Пока Аполлинарий беседовал со служанкой, Ник огляделся. И вправду, стены духана украшали портреты знаменитостей в нарисованных же рамах. И среди них Александр Сергеевич с явно выраженными кавказскими чертами лица. Аполлинарий уже звал Ника за стол, а Сона живо накрывала, принеся глинянный кувшин с белым кахетинским вином, сыр и лаваш.
Тут только Ник почувствовал, что зверски проголодался.
Одарив Сону чарующими улыбками так, что она стала хихикать и прикрывать рот концом косынки, Ник и Аполлинарий принялись за еду.
— Значит, — тихо сказал Ник, — двух из трех мы видели. Это маркиз Паулуччи, он приехал один и остановился в гостинице «Кавказъ». Тот, кто был похож по моему впечатлению, на приказчика, а по впечатлению служанки на «глисту», служит кому-то еще, человеку тоже пожилому. Где они остановились и долго ли пробудут в Тифлисе, мы не знаем, но постараемся узнать. И нужно хорошенько рассмотреть этот найденный нами перстень. Боюсь, что нам сегодня не придется отдохнуть.

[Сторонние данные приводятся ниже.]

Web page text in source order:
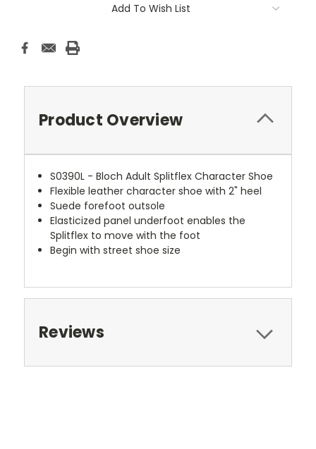
Add To Wish List
Product Overview
S0390L - Bloch Adult Splitflex Character Shoe
Flexible leather character shoe with 2" heel
Suede forefoot outsole
Elasticized panel underfoot enables the
Splitflex to move with the foot
Begin with street shoe size
Reviews
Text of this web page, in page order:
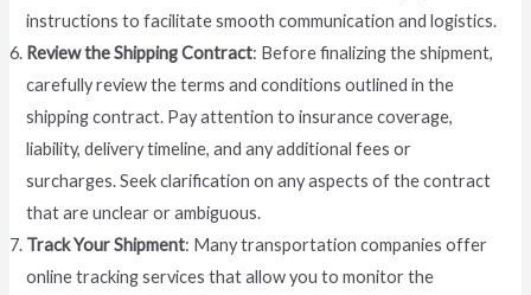
instructions to facilitate smooth communication and logistics.
Review the Shipping Contract: Before finalizing the shipment,
carefully review the terms and conditions outlined in the
shipping contract. Pay attention to insurance coverage,
liability, delivery timeline, and any additional fees or
surcharges. Seek clarification on any aspects of the contract
that are unclear or ambiguous.
Track Your Shipment: Many transportation companies offer
online tracking services that allow you to monitor the
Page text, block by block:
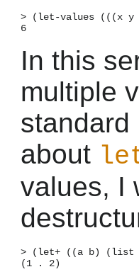
> (let-values (((x y
In this
multiple
standard
about
values, I
> (let+ ((a b) (list

— Ник, вам надо поторопиться домой, а то Лили хватится, — сказал Аполлинарий.
Ник засмеялся.
— Ну, конечно, Лизу оставил в Лондоне, и совершенно свободен.
— Очень беспокоюсь, — вздохнув, сказал Аполлинарий. — Но знаю, что она в надежных руках.
— Все будет прекрасно, Аполлинарий! В следующий раз вы приедете уже втроем!